DATA TO PROCESS
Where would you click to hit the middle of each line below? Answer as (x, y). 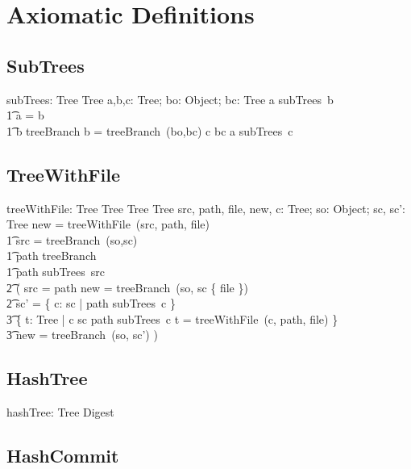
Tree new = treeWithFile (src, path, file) (108, 224)
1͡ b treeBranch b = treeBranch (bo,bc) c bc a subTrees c (150, 130)
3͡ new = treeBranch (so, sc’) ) (82, 335)
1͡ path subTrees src (56, 271)
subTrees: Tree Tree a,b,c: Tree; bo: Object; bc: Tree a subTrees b (170, 99)
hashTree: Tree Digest (60, 412)
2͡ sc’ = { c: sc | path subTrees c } (91, 303)
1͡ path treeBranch (52, 255)
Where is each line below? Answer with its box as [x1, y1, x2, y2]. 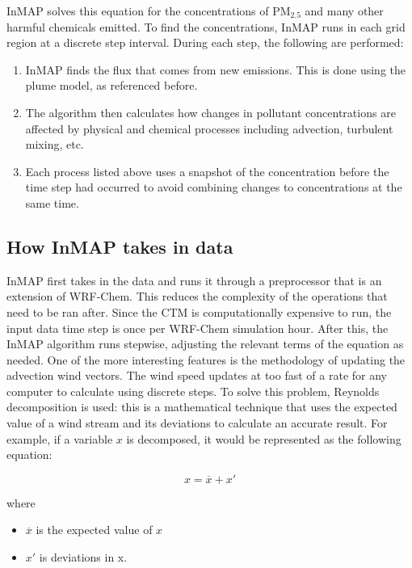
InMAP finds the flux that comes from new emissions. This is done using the [25, 61, 406, 78]
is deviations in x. [39, 549, 128, 566]
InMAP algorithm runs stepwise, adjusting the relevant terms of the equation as [6, 335, 404, 352]
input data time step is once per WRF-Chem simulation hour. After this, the [6, 319, 389, 336]
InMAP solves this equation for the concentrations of [6, 2, 269, 19]
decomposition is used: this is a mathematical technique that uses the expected [6, 398, 397, 415]
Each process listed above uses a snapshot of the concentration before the [25, 162, 389, 179]
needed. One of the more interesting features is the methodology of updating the [6, 351, 406, 368]

DIRECTIONS FOR THIS TASK
What is needed is the number of lines in the data that hold the word "path", and nothing more.

RESULT FOR THIS EXERCISE
4